The only court to consider this precise issue has reached a contrary result. In Potrero Hill Community Action Comm. v. Housing Authority of City and County of San Francisco, 410 F.2d 974, 979 (9th Cir. 1969), the Ninth Circuit held that the Housing Act of 1937 was not based on the Commerce Clause power of Congress, but on the welfare authority. However, this decision was reached without any reported analysis, and has been criticized as unpersuasive. See Davis v. Romney, 490 F.2d 1360 (3rd Cir. 1974); Bloodworth v. Oxford Village Townhouses, Inc., 377 F.Supp. 709 (N.D.Ga. 1974).

More compelling is the result reached by the Fifth Circuit in Winningham v. United States Dept. of Hous. & Urb. Dev., supra. Plaintiffs were a class of residents of a federally subsidized housing project who challenged the constitutionality of a federal statute authorizing rent supplements for tenants moving to a subsidized housing project from substandard housing but not for tenants who had not previously lived in substandard housing. The court found jurisdiction lay under § 1337 as a primary purpose of the rent subsidy program and was to encourage new construction. That is a primary purpose of § 1437, and this court so holds.

Having cleared one hurdle, plaintiffs are faced with another: § 1337 does not of and in itself, create a cause of action. To create federal jurisdiction under this section, some federal right, be it constitutional, statutory, or “federal common law” must exist, independent of general rights emanating from the power of Congress to regulate commerce. Gen’l Comm, of Adj. of Broth, of Loc. Eng. for Mo.-Kan.-Tex. R. Co. v. Mo.-Kan.-Tex. R. Co., 320 U.S. 323, 64 S.Ct. 146, 88 L.Ed. 76 (1943). Defendants’ 12(b)(6) motion to dismiss for failure to state a claim challenges the existence of a private right of action under 42 U.S.C. § 1437 to support § 1337 jurisdiction. No private cause of action is explicitly granted in the 1937 Housing Act, hence the question is whether one can be implied from the statute.

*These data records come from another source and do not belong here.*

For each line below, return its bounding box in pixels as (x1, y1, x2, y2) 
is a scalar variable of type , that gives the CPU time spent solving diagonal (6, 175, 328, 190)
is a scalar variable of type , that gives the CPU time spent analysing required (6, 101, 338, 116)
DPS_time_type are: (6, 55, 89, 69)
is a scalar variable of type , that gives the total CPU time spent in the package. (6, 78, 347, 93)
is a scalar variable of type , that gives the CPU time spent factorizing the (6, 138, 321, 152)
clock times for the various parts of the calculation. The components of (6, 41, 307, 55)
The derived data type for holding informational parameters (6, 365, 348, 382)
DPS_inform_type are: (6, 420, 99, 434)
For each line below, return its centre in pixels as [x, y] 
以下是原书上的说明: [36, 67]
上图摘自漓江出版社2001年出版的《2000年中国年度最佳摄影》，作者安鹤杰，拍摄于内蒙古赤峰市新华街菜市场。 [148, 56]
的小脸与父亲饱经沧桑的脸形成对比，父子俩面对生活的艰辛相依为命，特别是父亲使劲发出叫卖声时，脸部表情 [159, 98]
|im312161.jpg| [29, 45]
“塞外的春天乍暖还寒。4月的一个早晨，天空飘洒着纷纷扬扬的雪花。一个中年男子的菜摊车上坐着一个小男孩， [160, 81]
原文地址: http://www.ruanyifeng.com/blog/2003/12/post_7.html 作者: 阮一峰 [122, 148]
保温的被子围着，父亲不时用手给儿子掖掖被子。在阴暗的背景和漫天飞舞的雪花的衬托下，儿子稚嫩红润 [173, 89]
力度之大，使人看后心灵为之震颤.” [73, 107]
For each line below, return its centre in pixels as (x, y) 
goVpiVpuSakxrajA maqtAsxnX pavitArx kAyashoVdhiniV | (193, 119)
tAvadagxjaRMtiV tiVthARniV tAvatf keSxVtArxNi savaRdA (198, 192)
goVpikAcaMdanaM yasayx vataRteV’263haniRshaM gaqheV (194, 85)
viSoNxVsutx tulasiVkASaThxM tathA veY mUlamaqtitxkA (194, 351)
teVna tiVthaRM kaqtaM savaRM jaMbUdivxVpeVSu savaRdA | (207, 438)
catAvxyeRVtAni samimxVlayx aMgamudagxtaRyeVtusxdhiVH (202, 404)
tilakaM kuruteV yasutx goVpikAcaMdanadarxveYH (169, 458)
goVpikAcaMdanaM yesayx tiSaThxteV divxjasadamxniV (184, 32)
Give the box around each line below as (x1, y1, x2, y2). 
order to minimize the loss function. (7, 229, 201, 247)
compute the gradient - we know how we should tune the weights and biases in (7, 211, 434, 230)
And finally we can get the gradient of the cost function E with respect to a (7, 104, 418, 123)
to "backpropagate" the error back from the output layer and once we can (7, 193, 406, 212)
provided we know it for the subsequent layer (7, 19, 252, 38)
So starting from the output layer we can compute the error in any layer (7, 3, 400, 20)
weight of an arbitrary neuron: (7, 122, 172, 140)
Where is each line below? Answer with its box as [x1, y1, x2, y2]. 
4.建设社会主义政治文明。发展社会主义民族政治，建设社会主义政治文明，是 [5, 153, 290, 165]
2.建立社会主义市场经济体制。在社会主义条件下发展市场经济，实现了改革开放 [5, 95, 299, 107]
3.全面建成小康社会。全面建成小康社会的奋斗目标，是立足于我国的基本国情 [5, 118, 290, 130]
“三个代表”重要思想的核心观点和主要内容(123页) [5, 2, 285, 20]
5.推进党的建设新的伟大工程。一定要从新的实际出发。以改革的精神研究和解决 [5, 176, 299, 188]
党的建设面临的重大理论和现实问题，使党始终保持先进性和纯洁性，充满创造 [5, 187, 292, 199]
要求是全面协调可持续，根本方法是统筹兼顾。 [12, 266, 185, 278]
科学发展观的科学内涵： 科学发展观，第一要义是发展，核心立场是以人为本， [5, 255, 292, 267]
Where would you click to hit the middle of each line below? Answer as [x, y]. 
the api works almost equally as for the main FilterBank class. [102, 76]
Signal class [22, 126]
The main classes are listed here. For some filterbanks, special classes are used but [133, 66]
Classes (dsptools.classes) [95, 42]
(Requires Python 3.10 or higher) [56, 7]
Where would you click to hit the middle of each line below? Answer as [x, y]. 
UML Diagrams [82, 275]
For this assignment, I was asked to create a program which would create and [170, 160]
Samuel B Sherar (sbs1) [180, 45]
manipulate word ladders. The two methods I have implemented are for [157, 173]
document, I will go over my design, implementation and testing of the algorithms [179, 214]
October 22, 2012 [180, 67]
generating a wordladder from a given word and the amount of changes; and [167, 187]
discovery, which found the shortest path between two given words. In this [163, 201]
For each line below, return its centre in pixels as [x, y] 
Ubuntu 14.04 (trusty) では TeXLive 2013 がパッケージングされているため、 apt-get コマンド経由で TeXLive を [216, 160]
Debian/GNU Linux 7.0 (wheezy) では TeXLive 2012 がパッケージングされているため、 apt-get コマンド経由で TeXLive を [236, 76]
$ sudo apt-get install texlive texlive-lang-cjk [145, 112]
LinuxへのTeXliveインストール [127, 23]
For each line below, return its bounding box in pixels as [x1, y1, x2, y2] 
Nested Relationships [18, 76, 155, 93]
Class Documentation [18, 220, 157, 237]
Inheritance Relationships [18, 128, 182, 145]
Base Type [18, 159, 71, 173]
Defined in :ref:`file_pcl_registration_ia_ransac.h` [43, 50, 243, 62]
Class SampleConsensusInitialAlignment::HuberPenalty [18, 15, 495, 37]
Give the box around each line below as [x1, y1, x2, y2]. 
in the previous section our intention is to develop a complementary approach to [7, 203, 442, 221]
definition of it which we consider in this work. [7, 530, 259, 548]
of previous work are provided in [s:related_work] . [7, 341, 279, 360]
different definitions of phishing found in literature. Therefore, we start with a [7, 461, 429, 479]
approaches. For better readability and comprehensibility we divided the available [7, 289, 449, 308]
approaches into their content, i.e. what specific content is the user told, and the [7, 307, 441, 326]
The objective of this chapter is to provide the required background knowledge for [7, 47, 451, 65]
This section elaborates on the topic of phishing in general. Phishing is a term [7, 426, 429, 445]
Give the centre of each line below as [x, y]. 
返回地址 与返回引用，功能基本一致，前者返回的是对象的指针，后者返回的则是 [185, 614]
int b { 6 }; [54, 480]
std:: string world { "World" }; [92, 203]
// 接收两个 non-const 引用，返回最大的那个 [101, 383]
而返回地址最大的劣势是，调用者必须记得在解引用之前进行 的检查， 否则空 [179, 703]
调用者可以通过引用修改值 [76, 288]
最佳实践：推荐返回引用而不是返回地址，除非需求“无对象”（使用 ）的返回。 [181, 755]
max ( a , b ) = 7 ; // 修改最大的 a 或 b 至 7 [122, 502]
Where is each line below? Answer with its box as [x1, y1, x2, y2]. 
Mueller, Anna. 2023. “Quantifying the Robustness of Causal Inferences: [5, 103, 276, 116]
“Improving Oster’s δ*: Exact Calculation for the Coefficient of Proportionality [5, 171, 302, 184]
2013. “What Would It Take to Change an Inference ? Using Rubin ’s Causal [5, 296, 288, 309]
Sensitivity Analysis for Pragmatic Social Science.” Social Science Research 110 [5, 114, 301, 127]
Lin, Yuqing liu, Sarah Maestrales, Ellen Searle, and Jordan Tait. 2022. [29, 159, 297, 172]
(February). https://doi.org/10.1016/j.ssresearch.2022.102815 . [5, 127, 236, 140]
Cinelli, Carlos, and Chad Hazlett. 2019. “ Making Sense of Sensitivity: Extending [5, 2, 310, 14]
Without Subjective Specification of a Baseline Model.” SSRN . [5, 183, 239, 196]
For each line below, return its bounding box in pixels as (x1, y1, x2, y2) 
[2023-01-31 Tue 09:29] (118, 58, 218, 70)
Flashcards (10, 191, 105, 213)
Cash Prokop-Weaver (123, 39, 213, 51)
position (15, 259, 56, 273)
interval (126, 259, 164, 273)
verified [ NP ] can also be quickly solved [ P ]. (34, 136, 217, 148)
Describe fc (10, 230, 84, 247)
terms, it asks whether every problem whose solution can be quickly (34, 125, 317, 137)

Whether a statute creates an implicit private cause of action requires a determination of the intent of Congress. Touche Ross & Co. v. Redington, 442 U.S. 560, 99 S.Ct. 2479, 61 L.Ed.2d 82 (1979); Cannon v. University of Chicago, 441 U.S. 677, 99 S.Ct. 1946, 60 L.Ed.2d 560 (1979). Although Congressional intent has always been the ultimate test, the Supreme Court has recently changed the scope and emphasis of the analysis. Since 1975, the lower courts have used the following factors cited in Cort v. Ash, 422 U.S. 66, 95 S.Ct. 2080, 45 L.Ed.2d 26 (1975) as a guide to determining whether a private remedy is implicit in an act. First, whether plaintiffs are of the class for whose especial benefit the statute was enacted. Second, is there any indication of a legislative intent to create or deny such a right. Third, is it consistent with the legislative scheme to imply a private cause of action. Finally, is the cause of action one traditionally relegated to state law so that it would be inappropriate to infer a federal cause of action. Now, the emphasis of inquiry appears to have shifted to the first two factors. In Transamerica Mortgage Advisors v. Lewis, 444 U.S. 11, 100 S.Ct. 242, 62 L.Ed.2d 146 (1979), Justice Stewart wrote:

While some opinions of the Court have placed considerable emphasis upon the desirability of implying private rights of action in order to provide remedies thought to effectuate the purposes of a given statute, e. g., J. I. Case Co. v. Borak, [377 U.S. 426, 84 S.Ct. 1555, 12 L.Ed.2d 423] supra, what must ultimately be determined is whether Congress intended to create the private remedy asserted, as our recent decisions have made clear, (citations omitted). We accept this as the appropriate inquiry to be made in resolving the issues presented by the case before us.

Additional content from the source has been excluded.